The proposed approach employs cost terms for skin contours Es(β,θ) and clothed contours Ec(β,θ). Let \({\mathcal {S}}_{\text {in}}\) be a point set on the person silhouette contour of the input image, which is fixed during the optimization, and \({\mathcal {S}}_{\text {SMPL}}\) be a point set on the corresponding SMPL silhouette contour, which is a variable that depends on β and θ to be optimized. The cost terms utilize nearest-neighbor correspondences from \({\mathcal {S}}_{\text {in}}\) to \({\mathcal {S}}_{\text {SMPL}}\),
$$ {\mathcal{S}}_{\text{SMPL,c}} = \bigcup_{\mathbf{p}}\left(\text{NN}_{{\mathcal{S}}_{\text{SMPL}}} \left(\mathbf{p} \in{\mathcal{S}}_{\text{in,c}} \right) \right), $$
(3)
where \(c\in {\mathcal {C}}\) is a region label for the foreground categories \({\mathcal {C}} = \{ {\text {skin, hair,...}} \}\)Footnote 1. Thus, \({\mathcal {S}}_{\text {in,c}}\subset {\mathcal {S}}_{\text {in}}\) denote input contour points labeled as category c.
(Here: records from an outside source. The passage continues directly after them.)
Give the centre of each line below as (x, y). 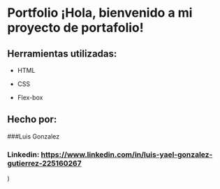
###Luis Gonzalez (34, 136)
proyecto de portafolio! (76, 28)
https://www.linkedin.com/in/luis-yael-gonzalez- (127, 154)
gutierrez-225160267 (44, 163)
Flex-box (30, 97)
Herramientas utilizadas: (62, 54)
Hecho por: (32, 119)
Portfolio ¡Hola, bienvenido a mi (100, 13)
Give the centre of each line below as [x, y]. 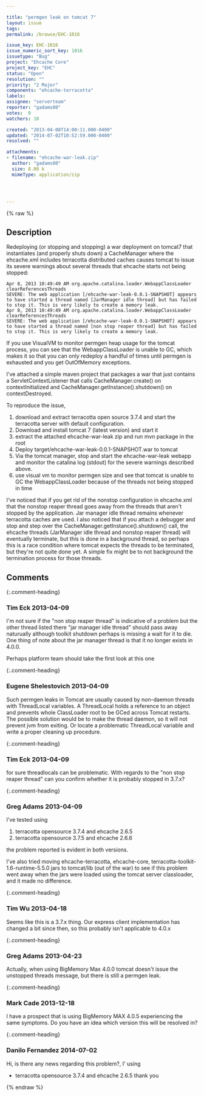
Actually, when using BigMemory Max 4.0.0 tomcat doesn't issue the [92, 969]
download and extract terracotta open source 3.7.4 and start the [95, 417]
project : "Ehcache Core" [38, 62]
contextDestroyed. [29, 394]
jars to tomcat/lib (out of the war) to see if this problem [119, 868]
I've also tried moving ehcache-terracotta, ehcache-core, [78, 862]
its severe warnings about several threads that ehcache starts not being [96, 266]
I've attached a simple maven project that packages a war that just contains [101, 374]
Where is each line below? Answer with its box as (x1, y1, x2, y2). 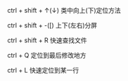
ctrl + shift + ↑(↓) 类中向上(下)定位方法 (7, 6, 121, 14)
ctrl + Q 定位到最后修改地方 (7, 51, 87, 59)
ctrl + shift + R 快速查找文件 (7, 36, 88, 44)
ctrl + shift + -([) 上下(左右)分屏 (7, 21, 97, 30)
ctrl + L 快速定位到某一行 (7, 66, 79, 74)
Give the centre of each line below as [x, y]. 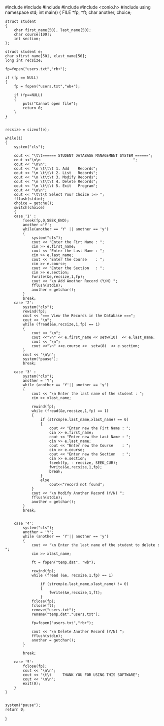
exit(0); [32, 683]
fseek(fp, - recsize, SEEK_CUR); [83, 463]
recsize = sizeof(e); [27, 130]
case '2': [24, 303]
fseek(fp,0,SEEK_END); [46, 221]
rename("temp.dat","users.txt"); [66, 614]
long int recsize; [24, 60]
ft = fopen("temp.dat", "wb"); [64, 562]
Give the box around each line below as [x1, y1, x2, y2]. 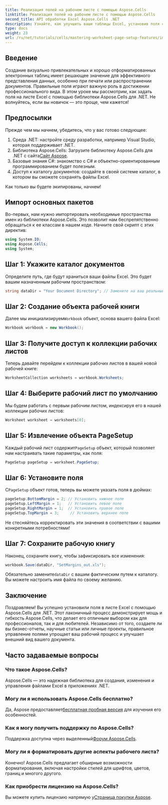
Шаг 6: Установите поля [5, 473, 83, 482]
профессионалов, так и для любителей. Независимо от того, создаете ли [5, 621, 162, 627]
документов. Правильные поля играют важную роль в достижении [5, 83, 149, 89]
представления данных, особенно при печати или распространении [5, 78, 151, 84]
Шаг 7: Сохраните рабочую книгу [5, 540, 115, 548]
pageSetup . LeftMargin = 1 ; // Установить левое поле [5, 501, 122, 506]
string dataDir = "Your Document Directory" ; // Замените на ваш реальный [5, 289, 164, 294]
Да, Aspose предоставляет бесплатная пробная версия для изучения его [5, 707, 161, 713]
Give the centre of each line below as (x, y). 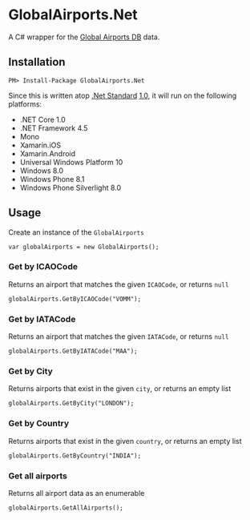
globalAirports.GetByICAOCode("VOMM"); (75, 299)
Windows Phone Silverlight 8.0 (71, 187)
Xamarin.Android (48, 153)
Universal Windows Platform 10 (71, 162)
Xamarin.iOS (40, 145)
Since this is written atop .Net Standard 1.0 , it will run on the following (123, 95)
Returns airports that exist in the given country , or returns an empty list (125, 441)
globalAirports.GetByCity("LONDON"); (71, 403)

The mapping function \(\text {NN}_{{\mathcal {S}}_{\text {SMPL}}}(\mathbf {p}\in {\mathcal {S}}_{\text {in,c}})\) acquires the nearest-neighbor point of \(\mathbf {p} \in {\mathcal {S}}_{\text {in,c}}\) from \({\mathcal {S}}_{\text {SMPL}}\).
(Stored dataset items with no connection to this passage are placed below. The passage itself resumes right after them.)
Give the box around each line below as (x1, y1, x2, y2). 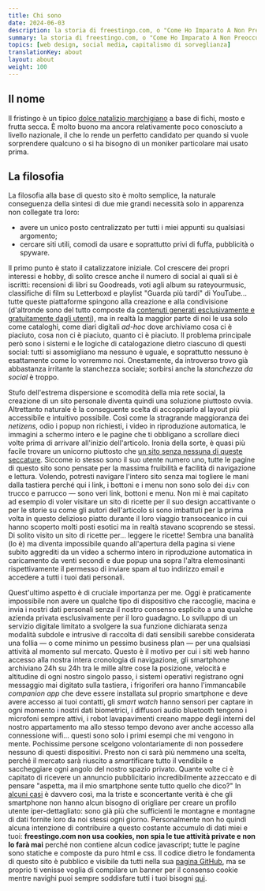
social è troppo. (8, 372, 59, 382)
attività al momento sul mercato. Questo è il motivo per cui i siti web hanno (8, 647, 250, 656)
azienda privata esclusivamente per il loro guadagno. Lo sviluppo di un (8, 614, 238, 623)
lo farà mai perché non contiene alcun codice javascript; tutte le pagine (8, 840, 241, 850)
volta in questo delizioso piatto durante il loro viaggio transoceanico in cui (8, 514, 248, 523)
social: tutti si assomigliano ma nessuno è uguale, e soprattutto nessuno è (8, 347, 248, 357)
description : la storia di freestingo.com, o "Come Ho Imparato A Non (8, 26, 245, 34)
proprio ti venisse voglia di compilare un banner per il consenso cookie (8, 865, 238, 874)
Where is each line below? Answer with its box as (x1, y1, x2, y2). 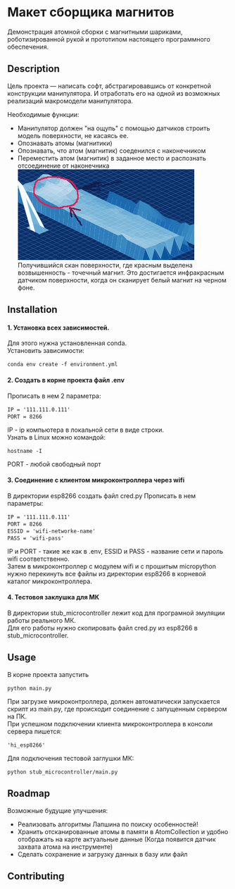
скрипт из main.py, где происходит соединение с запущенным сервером (7, 704, 227, 713)
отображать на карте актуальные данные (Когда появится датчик (17, 835, 216, 843)
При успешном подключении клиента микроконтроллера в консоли (7, 719, 213, 728)
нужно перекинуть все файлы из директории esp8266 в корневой (7, 569, 206, 578)
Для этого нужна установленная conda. (7, 339, 127, 347)
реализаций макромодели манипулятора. (7, 97, 134, 105)
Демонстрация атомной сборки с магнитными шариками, (7, 27, 183, 36)
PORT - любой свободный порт (7, 459, 101, 468)
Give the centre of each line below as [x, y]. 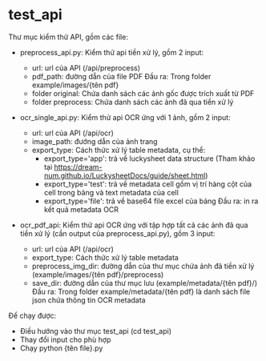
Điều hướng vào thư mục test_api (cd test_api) [96, 331]
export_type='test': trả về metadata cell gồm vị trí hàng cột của [148, 184]
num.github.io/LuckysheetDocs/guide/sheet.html [125, 175]
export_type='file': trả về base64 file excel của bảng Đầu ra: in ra [151, 201]
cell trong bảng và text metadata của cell [111, 192]
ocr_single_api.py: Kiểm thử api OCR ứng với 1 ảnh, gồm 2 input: [125, 117]
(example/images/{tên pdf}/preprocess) [98, 275]
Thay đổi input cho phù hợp [65, 339]
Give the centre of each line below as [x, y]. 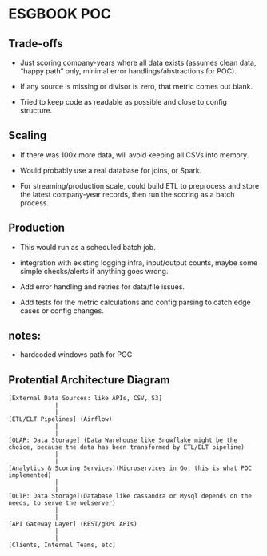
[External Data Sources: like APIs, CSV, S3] [85, 399]
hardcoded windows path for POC [76, 355]
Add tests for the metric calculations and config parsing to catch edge [135, 302]
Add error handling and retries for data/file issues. [102, 286]
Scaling [28, 135]
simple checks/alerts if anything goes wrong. [94, 271]
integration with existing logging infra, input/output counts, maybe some [139, 262]
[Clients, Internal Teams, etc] [62, 545]
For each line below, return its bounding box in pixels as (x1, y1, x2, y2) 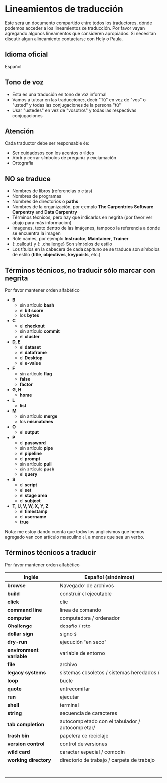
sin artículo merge (19, 413, 58, 419)
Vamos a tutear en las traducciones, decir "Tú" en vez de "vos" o (12, 96, 146, 103)
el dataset (19, 344, 41, 350)
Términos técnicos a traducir (5, 548, 96, 557)
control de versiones (59, 740, 108, 747)
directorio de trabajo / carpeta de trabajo (59, 756, 155, 763)
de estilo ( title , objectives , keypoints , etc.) (12, 252, 101, 258)
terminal (59, 701, 79, 708)
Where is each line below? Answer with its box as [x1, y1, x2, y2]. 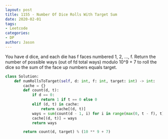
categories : [5, 30, 30, 35]
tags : [5, 21, 16, 26]
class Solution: [5, 73, 39, 79]
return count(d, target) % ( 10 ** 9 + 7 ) [23, 129, 111, 134]
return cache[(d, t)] [40, 106, 86, 111]
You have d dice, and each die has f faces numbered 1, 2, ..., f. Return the [5, 53, 156, 59]
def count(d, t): [23, 88, 59, 93]
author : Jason [5, 40, 35, 45]
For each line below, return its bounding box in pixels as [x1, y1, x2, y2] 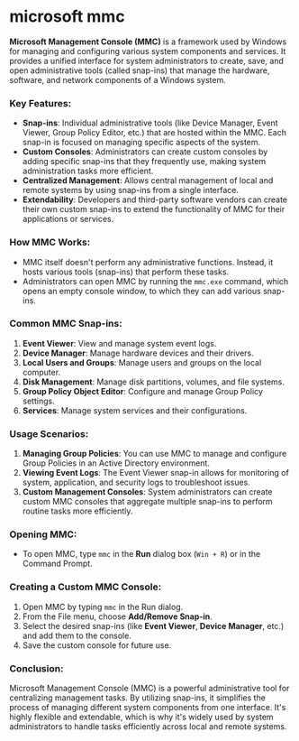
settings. [22, 395, 56, 406]
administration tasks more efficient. [22, 165, 154, 177]
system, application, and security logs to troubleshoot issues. [22, 477, 250, 488]
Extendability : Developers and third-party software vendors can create [22, 194, 288, 205]
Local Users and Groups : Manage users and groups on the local [22, 357, 262, 367]
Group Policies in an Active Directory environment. [22, 458, 210, 468]
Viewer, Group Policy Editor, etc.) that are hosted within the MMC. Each [22, 127, 286, 138]
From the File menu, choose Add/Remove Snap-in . [22, 611, 213, 622]
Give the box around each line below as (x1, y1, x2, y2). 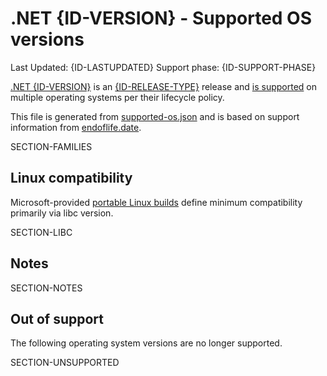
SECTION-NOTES (10, 282, 83, 294)
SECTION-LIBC (10, 226, 73, 238)
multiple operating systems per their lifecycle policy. (10, 91, 225, 103)
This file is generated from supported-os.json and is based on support (10, 110, 300, 122)
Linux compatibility (10, 170, 133, 187)
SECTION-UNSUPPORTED (10, 357, 120, 369)
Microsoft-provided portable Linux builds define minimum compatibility (10, 196, 303, 208)
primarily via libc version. (10, 207, 114, 219)
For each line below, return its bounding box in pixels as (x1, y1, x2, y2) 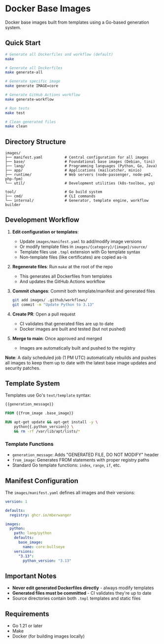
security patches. (5, 365, 41, 371)
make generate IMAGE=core (5, 83, 58, 89)
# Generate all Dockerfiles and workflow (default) (5, 52, 113, 57)
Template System (5, 379, 60, 388)
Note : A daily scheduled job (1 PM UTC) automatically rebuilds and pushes (5, 355, 157, 360)
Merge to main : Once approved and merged (12, 335, 102, 341)
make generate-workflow (5, 97, 54, 102)
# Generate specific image (5, 79, 61, 84)
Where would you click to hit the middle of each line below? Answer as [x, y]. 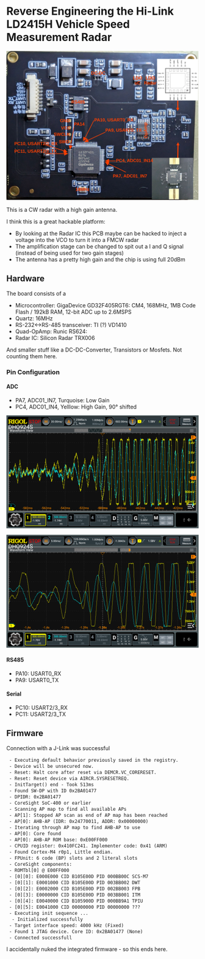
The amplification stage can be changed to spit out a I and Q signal [99, 246]
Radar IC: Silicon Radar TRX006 [55, 337]
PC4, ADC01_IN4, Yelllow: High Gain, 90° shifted [76, 407]
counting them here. [32, 356]
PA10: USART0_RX [38, 673]
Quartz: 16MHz [34, 318]
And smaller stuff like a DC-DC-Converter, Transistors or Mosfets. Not [94, 350]
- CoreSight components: [40, 864]
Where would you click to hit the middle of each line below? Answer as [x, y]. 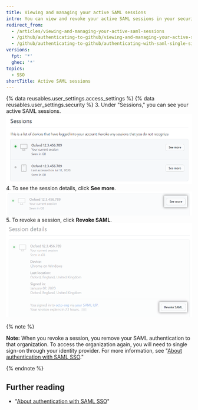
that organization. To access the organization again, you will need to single [97, 344]
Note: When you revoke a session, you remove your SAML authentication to [98, 338]
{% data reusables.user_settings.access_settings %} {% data [80, 99]
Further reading [35, 387]
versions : [18, 50]
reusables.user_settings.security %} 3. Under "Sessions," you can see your [97, 105]
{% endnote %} [25, 369]
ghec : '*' [23, 62]
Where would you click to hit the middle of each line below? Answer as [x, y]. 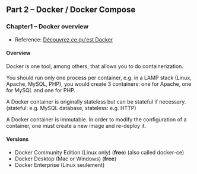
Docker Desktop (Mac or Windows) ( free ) [66, 159]
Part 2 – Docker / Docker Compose [71, 10]
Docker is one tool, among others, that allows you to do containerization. [95, 66]
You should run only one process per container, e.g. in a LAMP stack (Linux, [99, 78]
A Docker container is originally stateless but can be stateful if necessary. [96, 101]
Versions [18, 139]
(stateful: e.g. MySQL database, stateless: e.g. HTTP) [71, 108]
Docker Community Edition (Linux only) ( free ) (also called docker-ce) [99, 153]

2.4.1.1 Skin contour cost E
s
This term controls the behavior of SMPL silhouette contours \({\mathcal {S}}_{\text {SMPL,skin}}\), where the corresponding input contour points \({\mathcal {S}}_{\text {in,skin}}\) are labeled as skin region. The cost term penalizes the 2D Euclidean distance between the corresponding points in \({\mathcal {S}}_{\text {SMPL,skin}}\) and \({\mathcal {S}}_{\text {in,skin}}\):
$$\begin{array}{@{}rcl@{}} E_{\mathrm{s}} = \frac{1}{ n_{{\mathcal{S}}_{\text{in}}}} \sum_{\mathbf{p} \in {\mathcal{S}}_{\text{in,skin}}} || \mathbf{p} - \text{NN}_{{\mathcal{S}}_{\text{SMPL}}}(\mathbf{p}) ||, \end{array} $$
(4)
where \(n_{{\mathcal {S}}_{\text {in}}}\) denotes the number of points in \({\mathcal {S}}_{\text {in}}\), which normalizes the cost.
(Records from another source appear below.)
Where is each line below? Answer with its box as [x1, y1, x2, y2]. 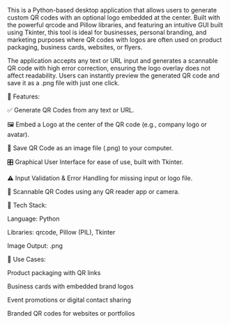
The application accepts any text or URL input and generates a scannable [7, 57, 218, 65]
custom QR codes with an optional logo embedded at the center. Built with [7, 13, 221, 22]
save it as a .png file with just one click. [7, 79, 120, 87]
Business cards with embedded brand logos [7, 282, 134, 290]
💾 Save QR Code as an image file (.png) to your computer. [7, 144, 174, 152]
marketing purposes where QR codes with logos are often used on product [7, 36, 222, 44]
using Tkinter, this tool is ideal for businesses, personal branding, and [7, 28, 207, 36]
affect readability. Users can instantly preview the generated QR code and [7, 71, 220, 80]
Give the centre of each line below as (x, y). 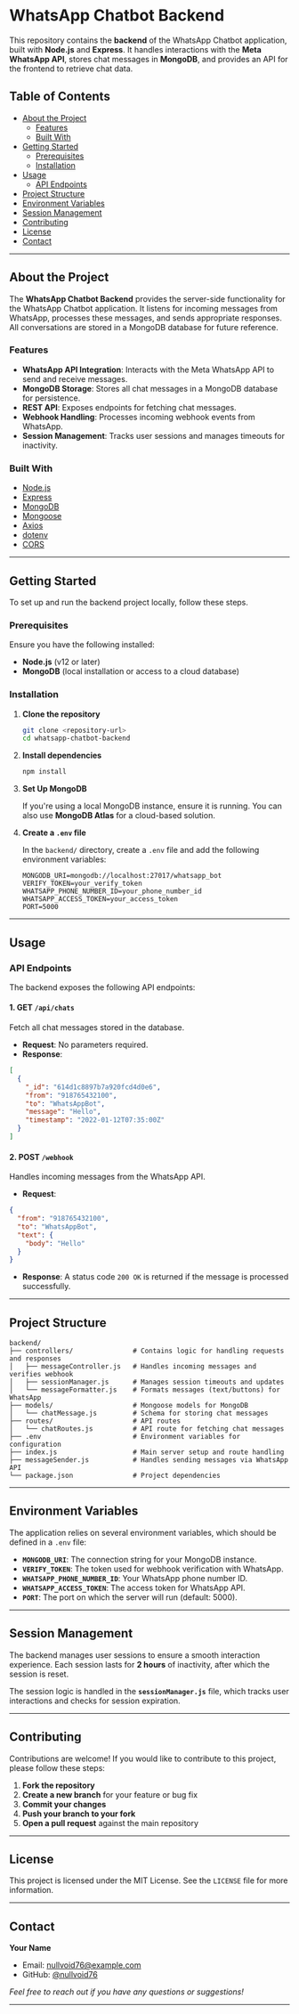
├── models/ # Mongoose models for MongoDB (129, 1406)
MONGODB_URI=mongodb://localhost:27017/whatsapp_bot (122, 876)
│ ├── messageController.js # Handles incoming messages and (133, 1367)
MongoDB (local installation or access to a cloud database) (131, 671)
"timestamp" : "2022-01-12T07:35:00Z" (95, 1120)
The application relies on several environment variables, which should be (143, 1532)
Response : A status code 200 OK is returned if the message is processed (155, 1277)
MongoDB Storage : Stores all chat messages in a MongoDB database (150, 388)
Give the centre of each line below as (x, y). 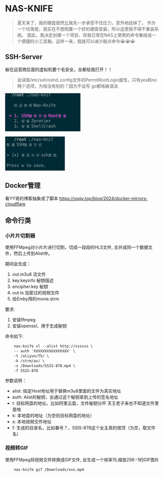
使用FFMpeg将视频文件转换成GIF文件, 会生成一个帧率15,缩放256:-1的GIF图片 (82, 459)
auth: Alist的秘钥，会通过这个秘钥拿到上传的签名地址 (65, 397)
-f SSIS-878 (26, 371)
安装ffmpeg (24, 320)
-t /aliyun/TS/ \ (32, 356)
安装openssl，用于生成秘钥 (39, 326)
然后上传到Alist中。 (33, 253)
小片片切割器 (20, 235)
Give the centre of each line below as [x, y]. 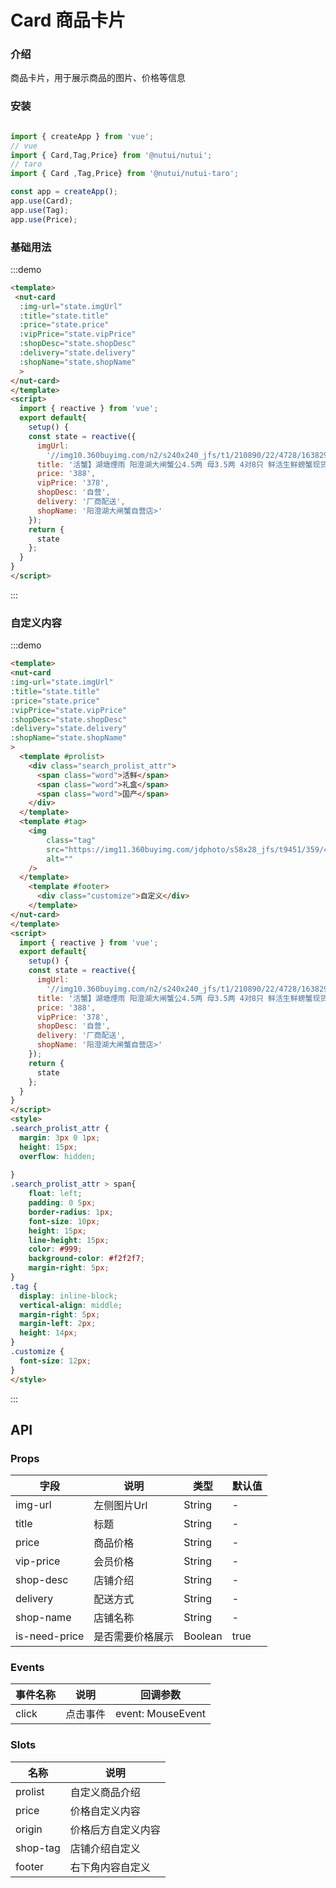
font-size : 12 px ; [55, 1361]
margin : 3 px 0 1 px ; [60, 1137]
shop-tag [38, 1848]
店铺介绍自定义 [105, 1848]
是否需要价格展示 [134, 1637]
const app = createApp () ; [64, 192]
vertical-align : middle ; [71, 1305]
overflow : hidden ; [58, 1156]
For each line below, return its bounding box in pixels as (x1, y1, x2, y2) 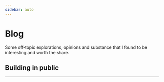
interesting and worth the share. (5, 49, 69, 55)
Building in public (5, 63, 59, 72)
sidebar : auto (5, 7, 34, 12)
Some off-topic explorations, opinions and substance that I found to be (5, 44, 147, 50)

2.4.1.2 Cloth contour cost E
c
The cost function Ec controls the behavior of contours not labeled as “skin” so that the contours located inside the input contour as much as the cloth-skin displacement described in Section 2.3. Letting \({\mathcal {C}}_{\text {cloth}} = {\mathcal {C}} - \{ \text {skin} \}\), Ec is defined as the sum of cost terms for each clothing category, calculated based on contour distances:
$$ E_{\mathrm{c}} = \frac{1}{n_{{\mathcal{S}}_{\text{in}}}} \sum_{c\in {\mathcal{C}}_{\text{cloth}}} \sum_{\mathbf{p} \in {\mathcal{S}}_{\text{in,c}}} d_{\mathbf{p}}. $$
(5)
Here, let ds denote the signed Euclidean distance between p and \(\text {NN}_{{\mathcal {S}}_{\text {SMPL}}}(\mathbf {p})\), where the distance becomes positive if an input contour point p is outside of the contour of the corresponding SMPL contour point \(\text {NN}_{{\mathcal {S}}_{\text {SMPL}}}(\mathbf {p})\). Accordingly, our distance function dp which considering the cloth-skin displacement is defined as follows:
$$\begin{array}{@{}rcl@{}} && d_{\mathbf{p}} = \\ && \left\{ \begin{array}{ll} -\log \left(\text{pdf}_{c} \left(d_{\mathrm{s}} \right)+\epsilon\right) & \left(d_{\mathrm{s}} \geq \alpha_{\text{pdf}_{\text{c}}}\right)\\ \lambda_{l}(\alpha_{\text{pdf}_{c}} - d_{\mathrm{s}})-\log(\text{pdf}_{c}(\alpha_{\text{pdf}_{c}}) + \epsilon) & \left(d_{\mathrm{s}} < \alpha_{\text{pdf}_{c}}\right)\\ \end{array} \right., \end{array} $$
(6)
where ε is a small constant to avoid log(0)=− inf. Here, \(\text {pdf}_{c\in {\mathcal {C}}_{\text {cloth}}}\) denotes the truncated normal distribution modeled in Section 2.3, which returns the probability for a given cloth-skin displacement but truncated at \(\phantom {\dot {i}\!}\alpha _{\text {pdf}_{c}}\). We also define a function when ds is smaller than \(\phantom {\dot {i}\!}\alpha _{\text {pdf}_{c}}\) using the Euclidean distance weighted by λl to penalize the SMPL contour points outside the input silhouette. In the cost function, dp forms the negative log-likelihood. Therefore Ec serves to change the SMPL parameters so that the contour displacement fits the pre-constructed displacement model.